* **DIRECTIONS FOR THIS TASK**: Look below for the line that has "currently being reported"; output exactly from it through the line that has "For each line below, return its bounding", and leave the pictures out.

Stored data
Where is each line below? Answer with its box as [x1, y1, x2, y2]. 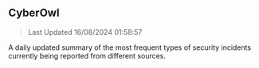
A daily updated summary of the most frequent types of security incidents [8, 43, 252, 52]
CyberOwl [8, 6, 60, 20]
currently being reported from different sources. [8, 51, 166, 60]
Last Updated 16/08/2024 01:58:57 [27, 27, 143, 36]
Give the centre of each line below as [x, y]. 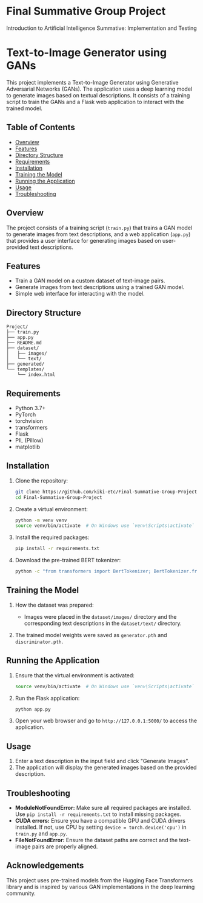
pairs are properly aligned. [65, 846]
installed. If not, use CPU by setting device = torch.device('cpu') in [101, 827]
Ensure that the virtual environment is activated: [75, 675]
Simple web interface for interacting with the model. [80, 294]
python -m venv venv [41, 520]
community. [21, 893]
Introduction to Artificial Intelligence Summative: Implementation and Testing [101, 28]
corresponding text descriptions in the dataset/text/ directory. [103, 623]
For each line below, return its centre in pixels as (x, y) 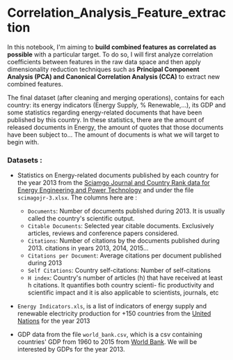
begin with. (23, 142)
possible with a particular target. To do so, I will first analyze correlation (110, 54)
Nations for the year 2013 (54, 321)
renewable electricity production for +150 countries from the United (114, 314)
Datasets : (25, 160)
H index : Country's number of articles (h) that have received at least (125, 278)
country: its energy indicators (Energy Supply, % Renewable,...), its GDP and (116, 105)
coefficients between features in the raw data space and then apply (104, 61)
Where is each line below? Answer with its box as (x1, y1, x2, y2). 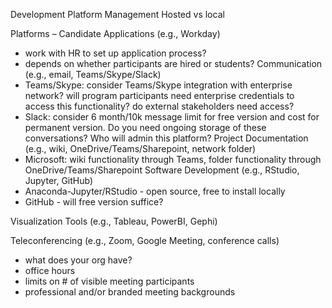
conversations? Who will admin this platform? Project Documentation (24, 132, 309, 144)
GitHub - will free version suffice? (24, 196, 164, 208)
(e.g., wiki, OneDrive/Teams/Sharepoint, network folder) (24, 143, 257, 154)
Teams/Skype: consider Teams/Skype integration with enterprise (24, 79, 293, 91)
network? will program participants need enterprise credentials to (24, 90, 295, 101)
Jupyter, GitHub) (24, 175, 94, 186)
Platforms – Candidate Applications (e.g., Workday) (10, 28, 221, 39)
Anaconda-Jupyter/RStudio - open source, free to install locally (24, 185, 286, 197)
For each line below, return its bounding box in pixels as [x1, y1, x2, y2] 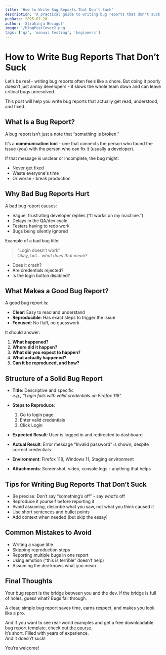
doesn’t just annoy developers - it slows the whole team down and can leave [5, 83, 161, 89]
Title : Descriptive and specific [12, 387, 74, 393]
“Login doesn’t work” [17, 247, 61, 253]
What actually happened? [12, 355, 67, 361]
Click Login [19, 423, 43, 428]
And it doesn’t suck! [5, 635, 46, 641]
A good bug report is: [5, 300, 48, 306]
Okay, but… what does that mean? [17, 252, 88, 258]
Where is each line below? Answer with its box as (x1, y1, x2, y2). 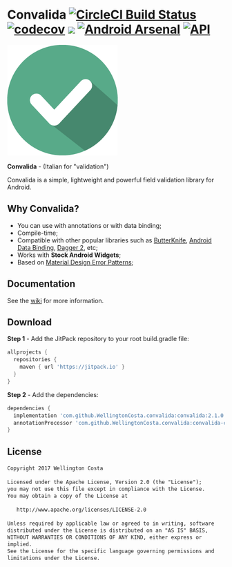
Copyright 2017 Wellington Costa (7, 465, 104, 472)
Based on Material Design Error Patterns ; (17, 258, 134, 266)
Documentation (7, 278, 76, 290)
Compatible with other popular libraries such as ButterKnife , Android (17, 236, 212, 244)
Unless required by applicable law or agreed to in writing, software (7, 520, 215, 528)
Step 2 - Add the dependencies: (7, 390, 99, 398)
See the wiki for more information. (7, 296, 104, 305)
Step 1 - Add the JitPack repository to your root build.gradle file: (7, 335, 189, 343)
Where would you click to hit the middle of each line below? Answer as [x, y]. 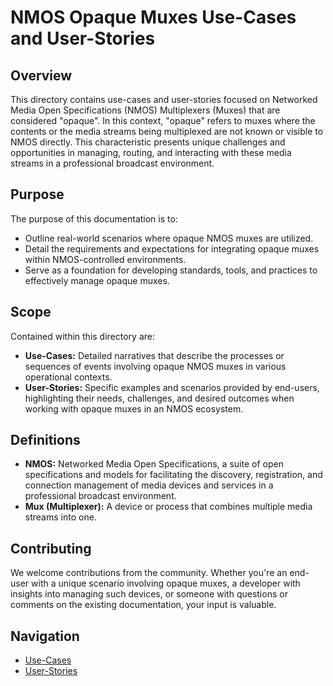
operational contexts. [68, 377]
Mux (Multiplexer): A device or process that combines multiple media [168, 507]
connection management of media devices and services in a [149, 485]
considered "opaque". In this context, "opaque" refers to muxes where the [163, 120]
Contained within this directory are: [83, 336]
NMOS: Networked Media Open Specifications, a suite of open [154, 464]
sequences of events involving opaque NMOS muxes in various [155, 366]
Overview [41, 75]

* **SOLUTION FOR THIS EXERCISE**:
currently being reported from different sources. [8, 51, 166, 60]
Last Updated 16/08/2024 01:58:57 [27, 27, 143, 36]
Give the centre of each line below as [x, y]. 
pairs are properly aligned. [65, 846]
installed. If not, use CPU by setting device = torch.device('cpu') in [101, 827]
Ensure that the virtual environment is activated: [75, 675]
Simple web interface for interacting with the model. [80, 294]
python -m venv venv [41, 520]
community. [21, 893]
Introduction to Artificial Intelligence Summative: Implementation and Testing [101, 28]
corresponding text descriptions in the dataset/text/ directory. [103, 623]
For each line below, return its centre in pixels as (x, y) 
begin with. (23, 142)
possible with a particular target. To do so, I will first analyze correlation (110, 54)
Nations for the year 2013 (54, 321)
renewable electricity production for +150 countries from the United (114, 314)
Datasets : (25, 160)
H index : Country's number of articles (h) that have received at least (125, 278)
country: its energy indicators (Energy Supply, % Renewable,...), its GDP and (116, 105)
coefficients between features in the raw data space and then apply (104, 61)
Where is each line below? Answer with its box as (x1, y1, x2, y2). 
conversations? Who will admin this platform? Project Documentation (24, 132, 309, 144)
GitHub - will free version suffice? (24, 196, 164, 208)
(e.g., wiki, OneDrive/Teams/Sharepoint, network folder) (24, 143, 257, 154)
Teams/Skype: consider Teams/Skype integration with enterprise (24, 79, 293, 91)
network? will program participants need enterprise credentials to (24, 90, 295, 101)
Jupyter, GitHub) (24, 175, 94, 186)
Platforms – Candidate Applications (e.g., Workday) (10, 28, 221, 39)
Anaconda-Jupyter/RStudio - open source, free to install locally (24, 185, 286, 197)
For each line below, return its bounding box in pixels as [x1, y1, x2, y2] 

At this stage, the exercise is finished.